In addition to a prodigious talent as a singer/songwriter, Sam Payne is also remarkably accessible, and just an all around cool guy. He’s quite possible the most down to earth guy I’ve met in this business. The following interview will show you just what I mean.
RT: How long have you been creating/performing your own music?
SP: I wrote a couple of songs in high school and a couple of songs in college--for girls or friends or girlfriends mostly, and none of them very important (some downright embarrassing). Then, as an adult, my brother gave me a guitar as a gift and I wrote a song on it. The song was called "Sicklesong," and it was based on a Ray Bradbury short story about a farmer who realizes that he's really the grim reaper. In the song there are two guys, working side by side--one planting seeds and one cutting down stalks. I performed the song as part of a fireside talk. A guy in the audience heard the song and asked me if I wanted to be in a band with him (Korky Ollerton. He use to play drums for the band that became Social Distortion). He didn't know that he had just heard the only song in my repertoire. But I shrugged my shoulders, and we were a band. that was in 1997.
RT: What long range goals do you have for you music career?
SP: On a personal level, my musical goals aren't career goals at all. Music has for a long time been the medium through which I figure things out between God and me. That's all. As far as putting the music in front of an audience, the way I've always seen it, you do what God gives you to do. He's given me some to do, and I've been happy about it and felt blessed. But lately I'm feeling pretty keenly God's counsel to be anxiously engaged in a good cause, and not to require that he command in all things. So after a long time of gratefully receiving (and even relishing) handouts from the Lord, I'm starting to push a little myself. And when it comes down to it, I guess I really do have goals. For example, I feel like music is one among many of the things that the Lord has given to man for the building up of the kingdom of God. And I think that music (the many faces of pop music in particular) is being increasingly commandeered by the adversary in ways that are confusing listeners. I'd like to be active in alleviating the trials brought into the world by that trend. The problem is, that sort of crusader spirit too often makes for bad songs. I've been most useful, I think, when I concentrate more on "obtaining the word," by working hard to figure out the craft.
RT: I've seen you perform live on several occasions. For me, live performance is a kind of "litmus test" for musicians. If you can do it live, you can really do it. Man, you can really get a crowd rocking! Do you prefer working live, or would you rather stick to the studio? What do you see as the differences between performing live and recording in the studio?
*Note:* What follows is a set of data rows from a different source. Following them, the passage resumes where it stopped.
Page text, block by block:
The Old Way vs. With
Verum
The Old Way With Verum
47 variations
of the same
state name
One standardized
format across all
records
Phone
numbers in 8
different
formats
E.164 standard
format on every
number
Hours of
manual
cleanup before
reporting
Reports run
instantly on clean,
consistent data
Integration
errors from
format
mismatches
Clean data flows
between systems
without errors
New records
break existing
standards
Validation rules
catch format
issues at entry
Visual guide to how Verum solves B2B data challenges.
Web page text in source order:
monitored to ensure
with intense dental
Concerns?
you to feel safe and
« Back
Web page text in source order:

SP: It's important to me to be competent in both environments--fluent in both languages. In some ways they're the same--in both environments, you're thinking about the audience and about the craft. But in the studio it's like you're bringing whatever mastery of the craft you have to the process of planning a gathering between you and an audience. The gathering that you've planned gets carried out when they hear the recordings, but of course most of the time you're not there. They can (and often do) tell you about what happened to them while they were there, and you're happy about it-- glad they enjoyed themselves. But it's nicer to come to the gathering yourself. That's what happens onstage.
I love performing live, and there's a lot of magic that happens in the studio as well. I'm very pleased with a lot of the work we've done on both fronts. The challenge is to carry to the stage the precision and sonic sensibility of the recordings, and to carry to the studio the spontaneity and connectedness of the stage shows. Working in the studio is like designing a race car--there's a lot to get right, but you can think about it one thing at a time. Working on stage is more like driving it--there's still a lot to get right, but it's all happening at once; a thousand different factors to analyze and respond to in real time as each moment passes. Being on stage is also ephemeral--it happens, and then it's gone. I've had the great pleasure of working with terrific players, engineers, and producers in both arenas, and I love both environments for different reasons.
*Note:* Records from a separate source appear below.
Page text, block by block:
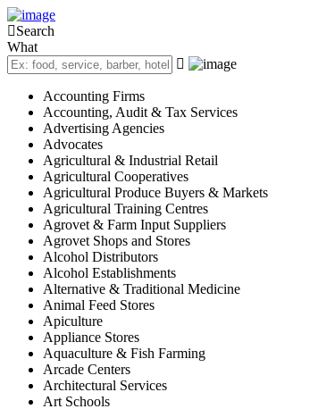
Sign In
Automotive
Beauty & Spa
Education
Farming, Livestock & Pets
Finance & Credit
Food & Restaurant
Health & Medical
Hospitality and Travel
Real Estate
Professional Services
Shopping & Retail
Location
Gatanga Sub-County
Gatanga
Kirwara
Rwegetha
Search
What
Accounting Firms
Accounting, Audit & Tax Services
Advertising Agencies
Advocates
Agricultural & Industrial Retail
Agricultural Cooperatives
Agricultural Produce Buyers & Markets
Agricultural Training Centres
Agrovet & Farm Input Suppliers
Agrovet Shops and Stores
Alcohol Distributors
Alcohol Establishments
Alternative & Traditional Medicine
Animal Feed Stores
Apiculture
Appliance Stores
Aquaculture & Fish Farming
Arcade Centers
Architectural Services
Art Schools
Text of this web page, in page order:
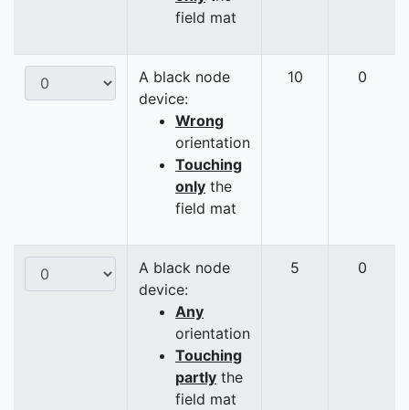
field mat
A black node
device:
Wrong
orientation
Touching
only the
field mat
10 0
A black node
device:
Any
orientation
Touching
partly the
field mat
5 0
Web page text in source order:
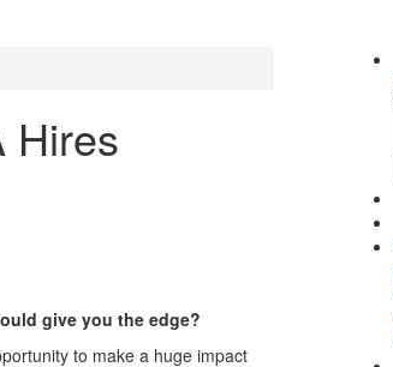
Hires
give you the edge?
to make a huge impact
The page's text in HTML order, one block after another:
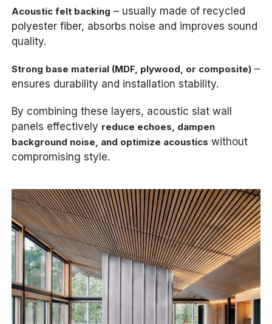
Acoustic felt backing – usually made of recycled
polyester fiber, absorbs noise and improves sound
quality.
Strong base material (MDF, plywood, or composite) –
ensures durability and installation stability.
By combining these layers, acoustic slat wall
panels effectively reduce echoes, dampen
background noise, and optimize acoustics without
compromising style.
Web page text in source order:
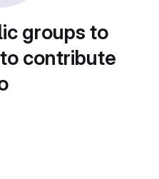
groups to
contribute
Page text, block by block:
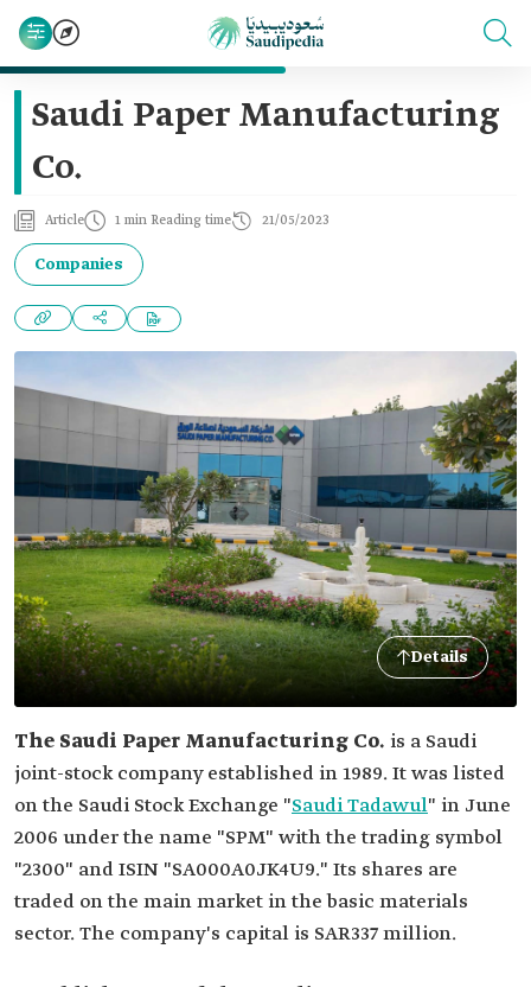
Saudi Paper Manufacturing
Co.
Article 1 min Reading time 21/05/2023
Companies
Details
The Saudi Paper Manufacturing Co. is a Saudi
joint-stock company established in 1989. It was listed
on the Saudi Stock Exchange "Saudi Tadawul" in June
2006 under the name "SPM" with the trading symbol
"2300" and ISIN "SA000A0JK4U9." Its shares are
traded on the main market in the basic materials
sector. The company's capital is SAR337 million.
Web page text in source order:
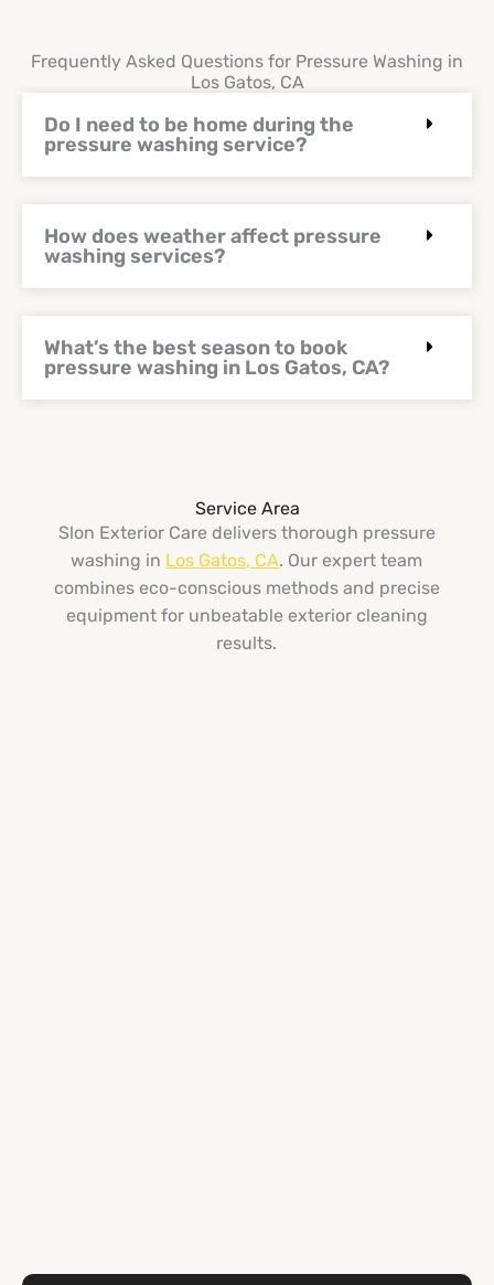
Frequently Asked Questions for Pressure Washing in
Los Gatos, CA
Do I need to be home during the
pressure washing service?
How does weather affect pressure
washing services?
What’s the best season to book
pressure washing in Los Gatos, CA?
Service Area
Slon Exterior Care delivers thorough pressure
washing in Los Gatos, CA. Our expert team
combines eco-conscious methods and precise
equipment for unbeatable exterior cleaning
results.
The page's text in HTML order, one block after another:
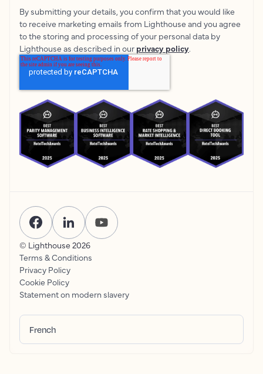
By submitting your details, you confirm that you would like
to receive marketing emails from Lighthouse and you agree
to the storing and processing of your personal data by
Lighthouse as described in our privacy policy.
© Lighthouse 2026
Terms & Conditions
Privacy Policy
Cookie Policy
Statement on modern slavery
French
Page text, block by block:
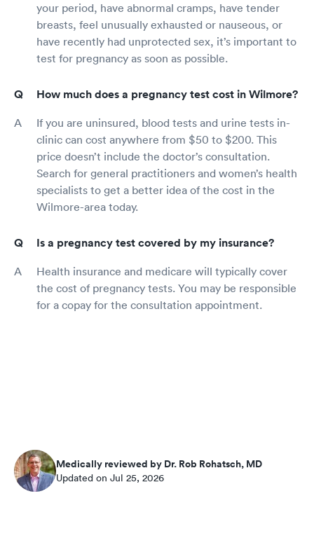
your period, have abnormal cramps, have tender
breasts, feel unusually exhausted or nauseous, or
have recently had unprotected sex, it’s important to
test for pregnancy as soon as possible.
How much does a pregnancy test cost in Wilmore?
If you are uninsured, blood tests and urine tests in-
clinic can cost anywhere from $50 to $200. This
price doesn’t include the doctor’s consultation.
Search for general practitioners and women’s health
specialists to get a better idea of the cost in the
Wilmore-area today.
Is a pregnancy test covered by my insurance?
Health insurance and medicare will typically cover
the cost of pregnancy tests. You may be responsible
for a copay for the consultation appointment.
Medically reviewed by Dr. Rob Rohatsch, MD
Updated on Jul 25, 2026
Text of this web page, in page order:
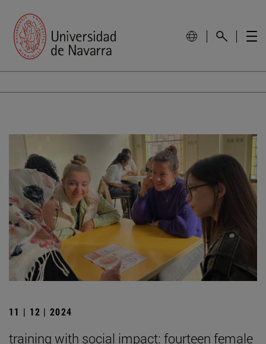
11 | 12 | 2024
training with social impact: fourteen female
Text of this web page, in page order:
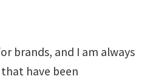
brands, and I am always
have been
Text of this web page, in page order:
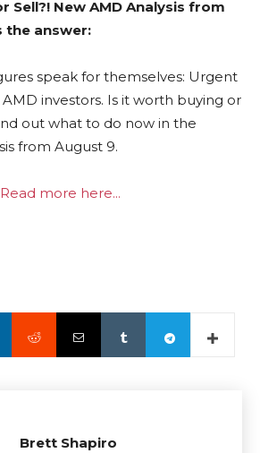
Sell?! New AMD Analysis from
the answer:
speak for themselves: Urgent
investors. Is it worth buying or
out what to do now in the
from August 9.
Read more here...
Brett Shapiro
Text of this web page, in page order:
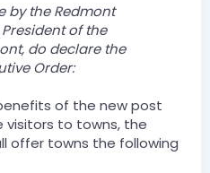
by the Redmont
of the
do declare the
Order:
of the new post
visitors to towns, the
offer towns the following
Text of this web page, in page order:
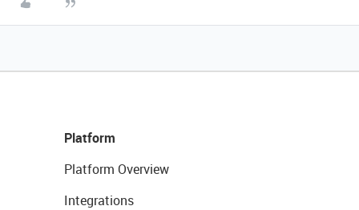
Platform
Platform Overview
Integrations

RT: Your Dad (Marvin Payne) has been doing music for several years, in addition to being a top notch actor. What kind of influence do you think he's been on your musical career?
SP: Dad has never been very vocal in his encouragement of any of the artistic pursuits of his children. He loves us, and he loves music, but I think he also understands what it costs to have interests like these, and doesn't want to doom us to lives as starving artists on account of his encouragement. Looking back though, I can see his encouragement in the form of what we got for Christmases and birthdays. A baritone Ukulele one year, a plastic recorder the next, and before any of that (for my brother's sixth birthday), two plywood cut-outs shaped like Les Pauls. We colored them with crayons. Mine had a long skeleton stretched out over the face of it.
Today, I always go to my dad with questions about how to navigate the forest of writing, performing, and selling music. And while his music has had an impact, it's his faith that has really influenced me. He's a true lily-of-the-field, consecrating his gifts for the building up of the kingdom with or without a paycheck, and content to wait upon the Lord, who will array him how he will array him. What have the dividends been? Most of Dad's clothes are from DI [Deseret Industries, a local church-run thrift store – ed.], but I never, ever play anywhere (no mater how far-flung the gig) without someone coming up at the end of the show, choked up with the story of how my father visited his or her apartment selling albums door-to- door when they were in college, and of how the visit changed him or her. At one recent show, a nice lady told me that a Marvin Payne concert had once inspired her to lose 200 pounds and open a photography business. What song of mine ever did that?
RT: Trying to pin down a style or genre to put your music in has been kind of tough for me. One minute it seems like singer/songwriter easy listening, but it's got as many jazz influences as it does anything else. Someone told me that it's called "Americana," but that doesn't seem descriptive enough. How would you describe what you do?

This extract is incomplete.